Guten Abend, meine Damen und Herren, liebe Freunde der Lobbacher Gespräche,
mein Name ist Reinhard Aldag, und ich begrüße Sie zu einer neuen Ver-anstaltung im Rahmen der Lobbacher Gespräche.
Eigentlich hätte eine Veranstaltung wie die heutige gar nicht stattfinden dürfen, nicht mit diesem Thema und schon gar nicht gerade mal fast 80 Jahre nach Ende des 2. Weltkrieges, einem Ereignis, das ganz Europa in unsägliches Leid und Elend gestürzt und viel Tod und Zerstörung über die Menschen gebracht hatte. Aber wie so oft in der Geschichte der Menschheit hält eine derart abschreckende Schockwirkung wie 1945 nicht sehr lange an, und Eroberungsdrang und Machtgier, zusammen mit verletzten Eitelkeiten oder was auch immer, gewinnen die Oberhand. Ein Beispiel von vielen aus der jüngsten Vergangenheit: Die Halbinsel Krim im Norden des Schwarzen Meers. In der Antike unter griechischer Herrschaft (damals hieß sie Tauris-Theaterfans aufgepasst!), später viele Jahrhunderte vom osmanischen Reich beherrscht, war sie aufgrund ihrer strategischer Lage (Stützpunkt der Seidenstrasse) immer wieder heiß umkämpft.

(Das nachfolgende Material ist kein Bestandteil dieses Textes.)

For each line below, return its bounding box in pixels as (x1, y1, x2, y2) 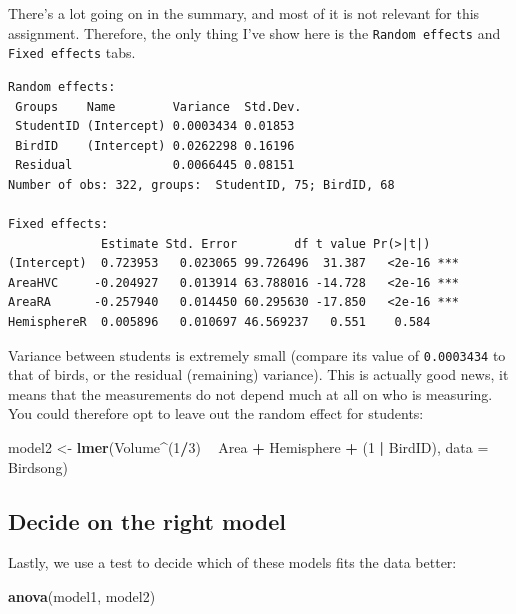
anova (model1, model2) (8, 586, 156, 607)
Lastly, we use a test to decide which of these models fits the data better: (8, 552, 457, 573)
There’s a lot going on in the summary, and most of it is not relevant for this (8, 3, 480, 23)
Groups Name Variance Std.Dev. (15, 99, 302, 114)
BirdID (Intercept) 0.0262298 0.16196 (15, 138, 295, 153)
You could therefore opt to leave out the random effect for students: (8, 403, 424, 424)
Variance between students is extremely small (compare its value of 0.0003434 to (8, 344, 506, 365)
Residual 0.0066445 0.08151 (15, 158, 295, 173)
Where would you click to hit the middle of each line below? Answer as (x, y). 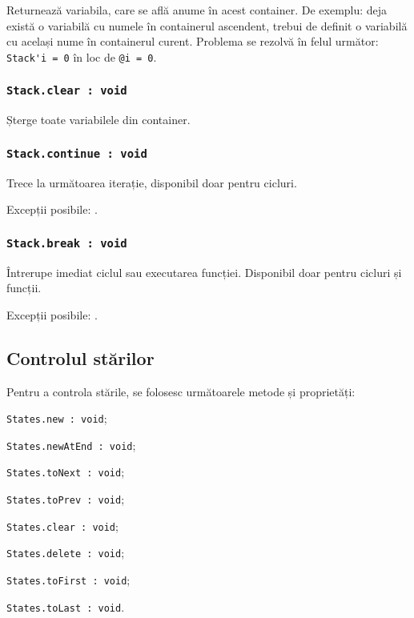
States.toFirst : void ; (68, 580)
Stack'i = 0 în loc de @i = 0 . (82, 56)
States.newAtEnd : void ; (71, 445)
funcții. (24, 288)
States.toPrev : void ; (66, 499)
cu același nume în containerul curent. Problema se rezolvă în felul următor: (193, 41)
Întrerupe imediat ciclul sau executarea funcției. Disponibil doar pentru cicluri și (204, 272)
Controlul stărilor (80, 357)
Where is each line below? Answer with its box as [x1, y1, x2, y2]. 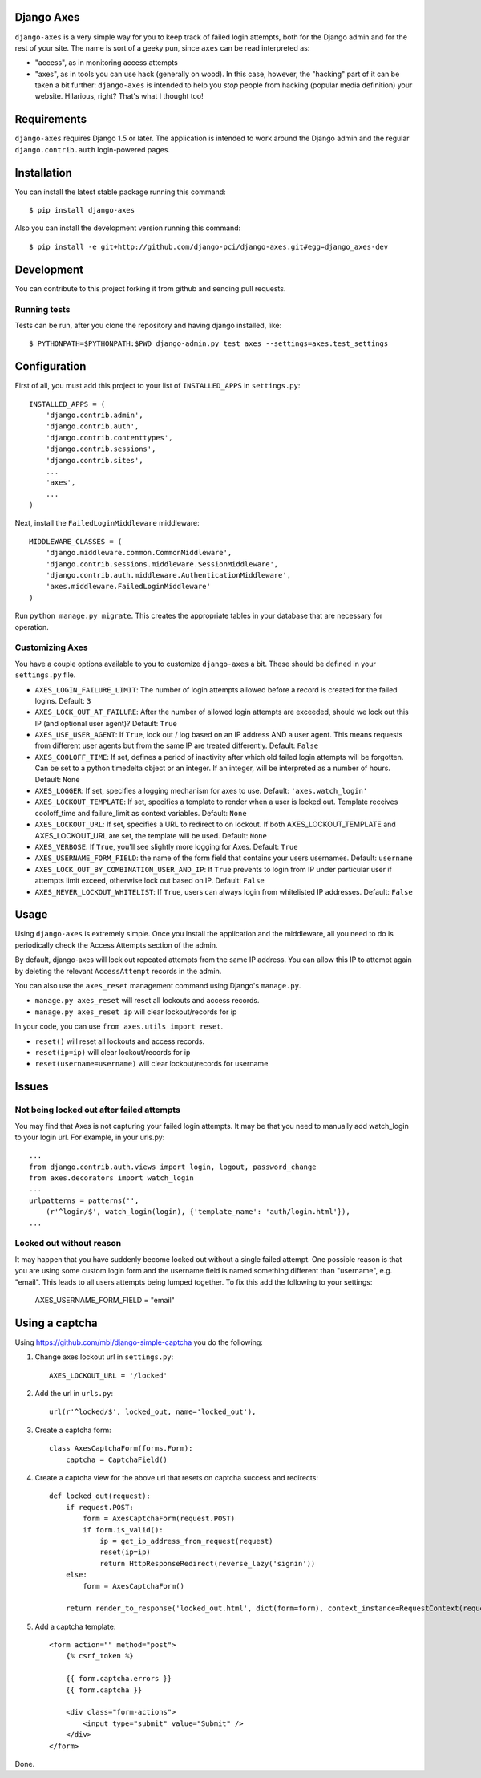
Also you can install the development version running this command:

Man kennt in der Geschichte 3 Kriege auf und um der Krim. Der erste Krieg u.a. gegen aufständische Tartaren, wurde 1783 von der russischen Zarin Katharina der Großen erfolgreich beendet mit der Feststellung: „Von nun an und für alle Zeiten ist die Krim Teil des russischen Reiches.“ Andere Mächte der damaligen Zeit fanden das später weniger zutreffend, und so kam es vor dem Hintergrund des Machtverfalls des Osmanischen Reiches 1853 zu einer weiteren kriegerischen Auseindersetzung zwischen Russland und der Türkei. Später traten Frankreich und Großbritannien auf türkischer Seite in den Krieg ein, denn man wollte verhindern, dass Russland die Kontrolle über den Bosporus, womöglich den ganzen Balkan, erhält. Die Kämpfe fanden größtenteils auf dem Gebiet der heutigen Ukraine statt, damals bereits die Kornkammer der westlichen Welt, und forderten die unglaubliche Zahl von 450.000 Toten auf russ. Seite und ca. 220.000 Toten auf westl. Seite – man beachte die nicht zufälligen Ähnlichkeiten zum 3. Krimkrieg (der 2014 begann…).
Und damit sind wir auch bei unserem heutigen Thema. Zur Einführung in das Thema haben wir auch diesmal wieder einen Experten gewinnen können, einen Experten für Osteuropapolitik.
Ich begrüße nun herzlich unseren heutigen Gast, Prof. Gert Weisskirchen.
Gert Weisskirchen ist gebürtiger Heidelberger (sein Geburtsjahr verrate ich nicht, aber er feiert in diesem Jahr einen runden Geburtstag). Er ist Sozialpädagoge und wirkte von 1975 -1980 an der Fachhochschule Wiesbaden. Seit 1995 hat er eine Professur für angewandte Kulturwissenschaften an der Fachhochschule Potsdam inne. Von 1976 – 2009 saß Gert Weisskirchen für die SPD im Bundestag. Während dieser Zeit war er u.a. Vorsitzender der Deutsch-Russischen Parlamentariergruppe und gehörte der Parlamentarischen Versammlung der OSZE an und war darin Vorsitzender des Ausschusses für Menschenrechte und Humanitäre Angelegenheiten. Daneben ist er Vorsitzender der Europa-Union Baden-Württemberg. Das waren jetzt im Zeitraffer die wichtigsten Stationen seines Lebens, zu ergänzen vielleicht, dass er seit 2020 Träger des Verdienstkreuzes am Bande der Bundesrepublik Deutschland ist.
Gert W. besitzt vielfältige Kontakte zu Dissidenten in der CSSR, Polen, Ungarn und Russland, und wir erhoffen uns verläßliche Hintergrundinformationen über die Situation in der Ukraine und wie es dazu kommen konnte, oder zu Fragen wie: wie stabil ist die Demokratie in der Ukraine, wie robust gegen immer wieder erhobene Korruptionsvorwürfe, und vor allem: wie lange kann das Land den russischen Aggressionen noch standhalten? Ok, hinterher ist man immer schlauer, aber vielleicht hätte man doch schon früher – abseits der Stimmung der Glückseligkeit nach dem legendären Natogipfel von 2008, die Alarmsignale erkennen können?